Remote Homology Detection

  • Download the superfamily and fold datasets and extract them into the ./data folder

Data Preprocessing

  • Run the data preparation script
cd code 
./create_datasets.sh
  • The output is structured as follows:
    • tok.npy sequences as list of numerical indices (mapping is provided by tok_itos.npy)
    • label.npy (if applicable) label as list of numerical indices (mapping is provided by label_itos.npy)
    • train_IDs.npy/val_IDs.npy/test_IDs.npy numerical indices identifying training/validation/test set by specifying rows in tok.npy
    • train_IDs_prev.npy/val_IDs_prev.npy/test_IDs_prev.npy original non-numerical IDs for all entries that were ever assigned to the respective sets (used to obtain consistent splits for downstream tasks)
    • ID.npy original non-numerical IDs for all entries in tok.npy
  • The approach is easily extendable to further downstream classification or regression tasks.

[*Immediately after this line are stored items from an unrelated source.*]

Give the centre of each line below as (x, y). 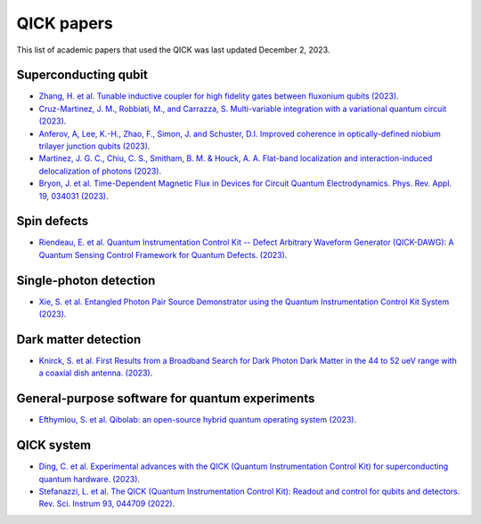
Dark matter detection (79, 339)
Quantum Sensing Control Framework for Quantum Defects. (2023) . (163, 254)
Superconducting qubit (82, 75)
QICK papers (65, 23)
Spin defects (53, 221)
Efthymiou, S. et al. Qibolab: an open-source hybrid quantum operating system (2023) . (197, 420)
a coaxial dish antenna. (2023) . (96, 373)
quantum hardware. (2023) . (90, 479)
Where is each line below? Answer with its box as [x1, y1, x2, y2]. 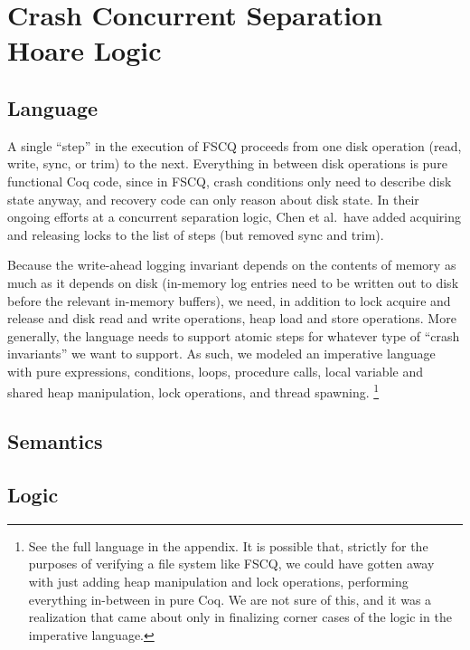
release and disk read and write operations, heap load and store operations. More [7, 309, 456, 328]
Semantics [7, 427, 103, 455]
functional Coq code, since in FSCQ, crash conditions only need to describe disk [7, 171, 452, 190]
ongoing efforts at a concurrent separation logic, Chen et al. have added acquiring [7, 207, 462, 226]
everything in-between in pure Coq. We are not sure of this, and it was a [28, 589, 432, 608]
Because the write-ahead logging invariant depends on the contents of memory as [7, 255, 456, 274]
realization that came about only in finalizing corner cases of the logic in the [28, 607, 452, 626]
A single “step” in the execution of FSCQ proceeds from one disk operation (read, [7, 136, 462, 155]
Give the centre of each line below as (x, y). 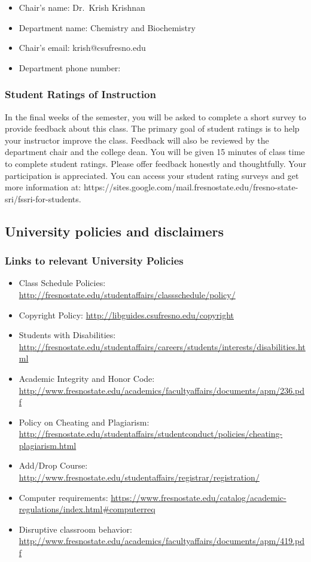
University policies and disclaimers (114, 231)
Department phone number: (70, 67)
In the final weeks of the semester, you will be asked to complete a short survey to (155, 116)
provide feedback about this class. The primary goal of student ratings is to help (152, 128)
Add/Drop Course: (53, 465)
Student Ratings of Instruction (80, 94)
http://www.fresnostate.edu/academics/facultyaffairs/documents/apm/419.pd (162, 541)
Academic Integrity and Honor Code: (87, 378)
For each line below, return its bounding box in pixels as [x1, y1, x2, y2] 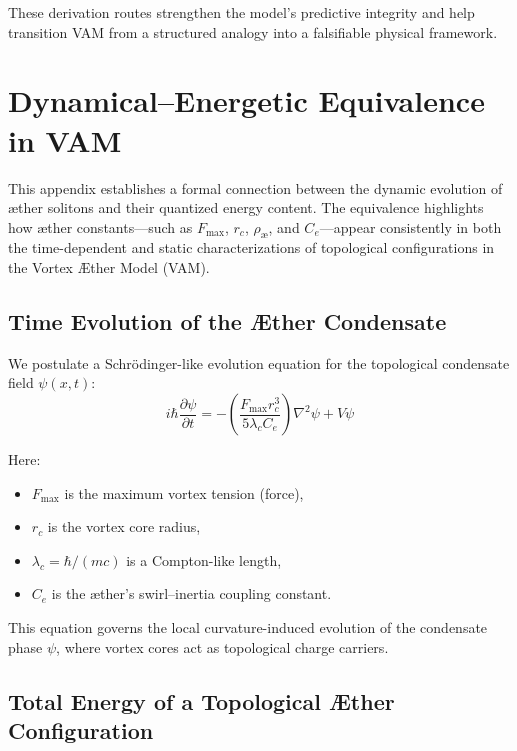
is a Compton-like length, [126, 549, 282, 570]
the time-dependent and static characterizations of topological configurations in [8, 237, 495, 258]
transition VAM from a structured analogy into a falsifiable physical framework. [8, 21, 498, 42]
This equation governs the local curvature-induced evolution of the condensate [8, 617, 488, 638]
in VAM [8, 119, 122, 160]
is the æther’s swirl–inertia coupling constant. [51, 583, 332, 604]
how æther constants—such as [8, 216, 193, 237]
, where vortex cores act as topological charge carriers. [56, 636, 389, 657]
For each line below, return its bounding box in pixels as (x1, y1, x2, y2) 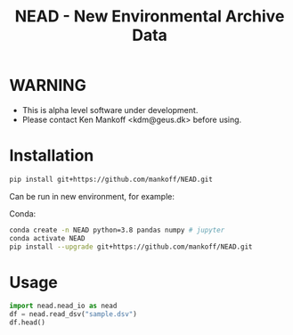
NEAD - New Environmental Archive (14, 6, 285, 27)
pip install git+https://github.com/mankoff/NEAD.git (9, 175, 214, 184)
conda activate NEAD (9, 233, 86, 242)
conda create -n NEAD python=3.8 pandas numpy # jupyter (9, 225, 225, 234)
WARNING (9, 76, 86, 95)
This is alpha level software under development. (21, 104, 199, 115)
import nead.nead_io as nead (9, 301, 118, 311)
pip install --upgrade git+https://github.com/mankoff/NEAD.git (9, 242, 253, 251)
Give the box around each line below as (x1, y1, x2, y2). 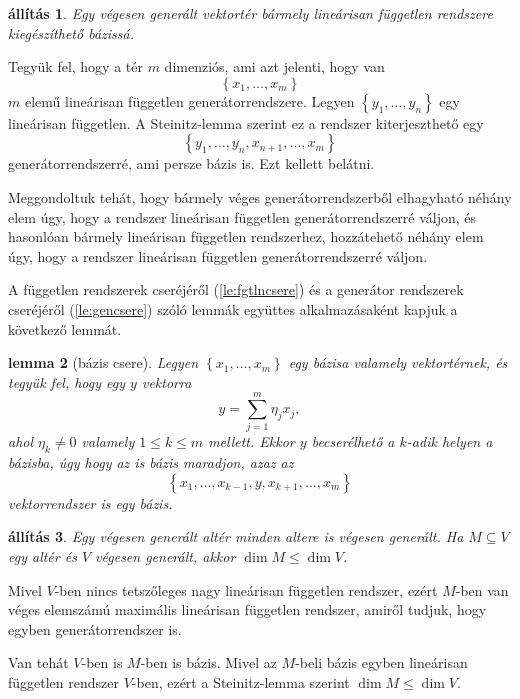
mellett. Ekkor (208, 431, 295, 452)
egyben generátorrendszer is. (8, 618, 182, 639)
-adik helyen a (406, 431, 493, 452)
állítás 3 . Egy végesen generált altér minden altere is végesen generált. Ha (8, 526, 464, 547)
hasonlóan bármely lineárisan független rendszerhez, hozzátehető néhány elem (8, 226, 484, 247)
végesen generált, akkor (95, 546, 236, 567)
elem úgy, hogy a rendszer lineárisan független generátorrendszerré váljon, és (8, 206, 477, 227)
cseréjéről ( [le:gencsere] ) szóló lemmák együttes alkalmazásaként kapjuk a (8, 298, 458, 319)
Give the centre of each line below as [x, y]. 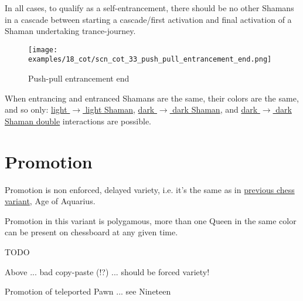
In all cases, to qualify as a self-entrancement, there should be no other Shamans [149, 8]
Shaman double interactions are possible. [78, 121]
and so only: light [36, 109]
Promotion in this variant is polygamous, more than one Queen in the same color [151, 220]
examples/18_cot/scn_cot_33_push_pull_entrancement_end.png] [150, 60]
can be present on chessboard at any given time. [91, 232]
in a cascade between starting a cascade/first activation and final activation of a [148, 19]
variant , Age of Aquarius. [50, 201]
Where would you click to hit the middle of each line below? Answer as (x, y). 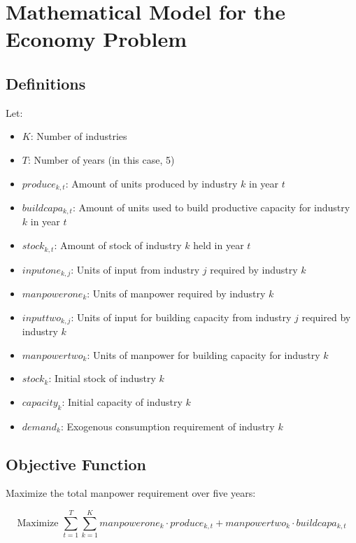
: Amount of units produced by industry (151, 183)
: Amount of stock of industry (118, 245)
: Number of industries (79, 136)
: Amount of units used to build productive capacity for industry (211, 207)
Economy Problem (97, 39)
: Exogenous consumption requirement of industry (168, 426)
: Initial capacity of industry (122, 401)
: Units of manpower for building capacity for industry (204, 354)
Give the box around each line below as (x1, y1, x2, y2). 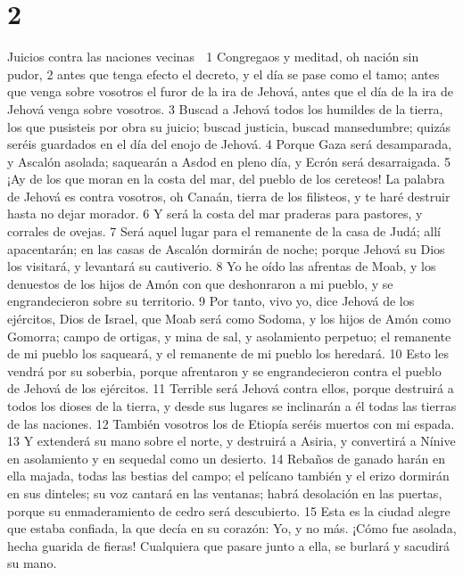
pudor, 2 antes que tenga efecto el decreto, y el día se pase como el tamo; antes (7, 64, 440, 83)
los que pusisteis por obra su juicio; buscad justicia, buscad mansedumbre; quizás (7, 117, 451, 136)
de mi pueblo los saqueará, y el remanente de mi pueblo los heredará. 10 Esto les (7, 344, 449, 363)
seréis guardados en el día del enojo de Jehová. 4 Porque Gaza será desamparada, (7, 135, 452, 153)
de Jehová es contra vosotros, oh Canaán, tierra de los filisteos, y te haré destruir (7, 186, 451, 205)
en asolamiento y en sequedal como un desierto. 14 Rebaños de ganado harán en (7, 448, 445, 467)
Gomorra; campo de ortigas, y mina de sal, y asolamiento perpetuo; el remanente (7, 326, 451, 345)
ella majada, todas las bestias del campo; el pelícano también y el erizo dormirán (7, 466, 450, 485)
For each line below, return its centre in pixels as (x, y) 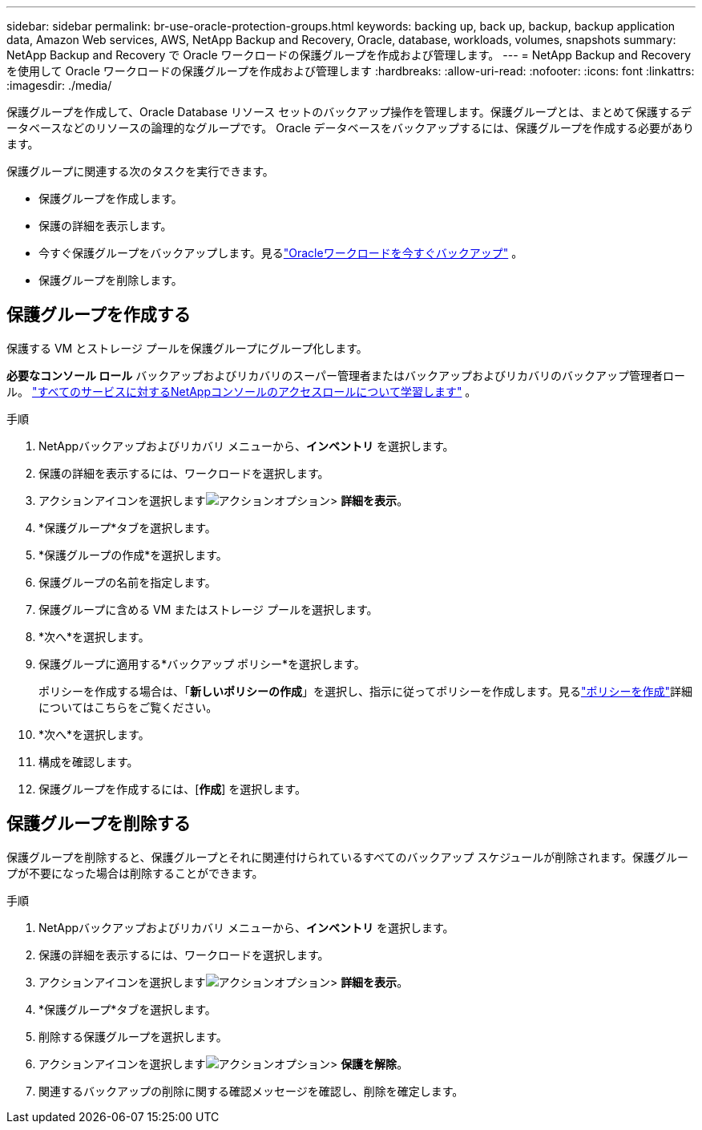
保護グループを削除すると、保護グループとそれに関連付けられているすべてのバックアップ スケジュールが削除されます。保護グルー (347, 857)
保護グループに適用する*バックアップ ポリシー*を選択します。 (202, 664)
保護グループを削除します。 (111, 280)
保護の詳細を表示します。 (105, 226)
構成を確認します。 (89, 761)
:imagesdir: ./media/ (59, 85)
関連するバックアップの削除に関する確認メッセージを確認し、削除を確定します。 (251, 1091)
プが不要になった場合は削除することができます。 (135, 873)
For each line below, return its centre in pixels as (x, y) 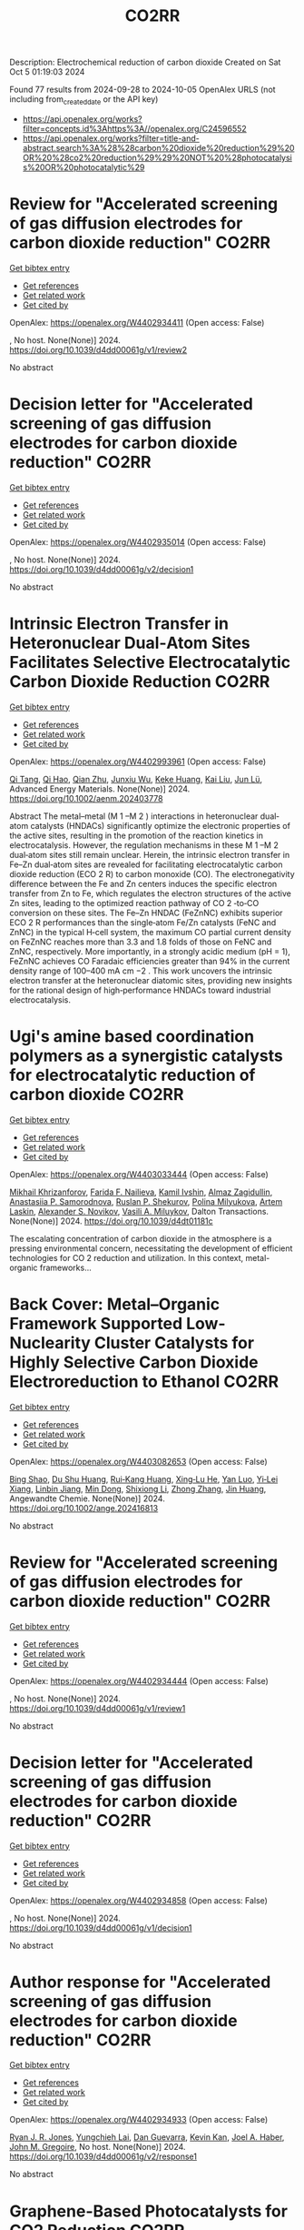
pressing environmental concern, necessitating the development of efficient (151, 1248)
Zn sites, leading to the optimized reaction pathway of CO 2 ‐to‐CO (134, 903)
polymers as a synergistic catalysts (147, 1055)
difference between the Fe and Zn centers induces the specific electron (143, 883)
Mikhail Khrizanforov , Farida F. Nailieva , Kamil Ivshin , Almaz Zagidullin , (141, 1192)
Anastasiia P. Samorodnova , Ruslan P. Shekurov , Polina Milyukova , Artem (146, 1201)
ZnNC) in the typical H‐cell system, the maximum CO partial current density (151, 932)
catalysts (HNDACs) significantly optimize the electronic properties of (160, 825)

It only requires to implement a corresponding preprocessing method similar to the ones provided for the existing tasks in preprocessing_proteomics.py.

Basic Usage

We provide some basic usage information for the most common tasks:

  • Language Model Pretraining (or skip this step and use the provided pretrained LMs (forward and backward models trained on SwissProt 2017_03))
cd code
python modelv1.py language_model --epochs=60 --lr=0.01 --working_folder=datasets/lm/lm_sprot_dirty/ --export_preds=False --eval_on_val_test=True
  • Finetuning for enzyme class classification (here for level 1 and EC50 dataset; assuming the pretrained folder is located at datasets/lm/lm_sprot_uniref_fwd)
cd code
python modelv1.py classification --from_scratch=False --pretrained_folder=datasets/lm/lm_sprot_uniref_fwd --epochs=30 --metrics=["accuracy","macro_f1"] --lr=0.001 --lr_fixed=True --bs=32 --lr_slice_exponent=2.0 --working_folder=datasets/clas_ec/clas_ec_ec50_level1 --export_preds=True --eval_on_val_test=True
  • Finetuning for gene ontology prediction
cd code
python modelv1.py classification --from_scratch=False --pretrained_folder=datasets/lm/lm_sprot_uniref_fwd --epochs=30 --lr=0.001 --lr_fixed=True --bs=32 --lin_ftrs=[1024] --lr_slice_exponent=2.0 --metrics=[] --working_folder=datasets/clas_go/clas_go_deepgoplus_2016 --export_preds=True --eval_on_val_test=True
  • Finetuning for remote homology detection (here for superfamily level and a single dataset)
cd code
python modelv1.py classification --from_scratch=False --pretrained_folder=datasets/lm/lm_sprot_uniref_fwd --epochs=10 --bs=128 --metrics=["binary_auc","binary_auc50","accuracy"] --early_stopping=binary_auc --bs=64 --lr=0.05 --fit_one_cycle=False --working_folder=datasets/clas_scop/clas_scop0 --export_preds=True --eval_on_val_test=True

The output is logged in logfile.log in the working directory, the final results are exported for convenience as result.npy and individual predictions that can be used for example for ensembling forward and backward models are exported as preds_valid.npz and preds_valid.npz (in case export_preds is set to true).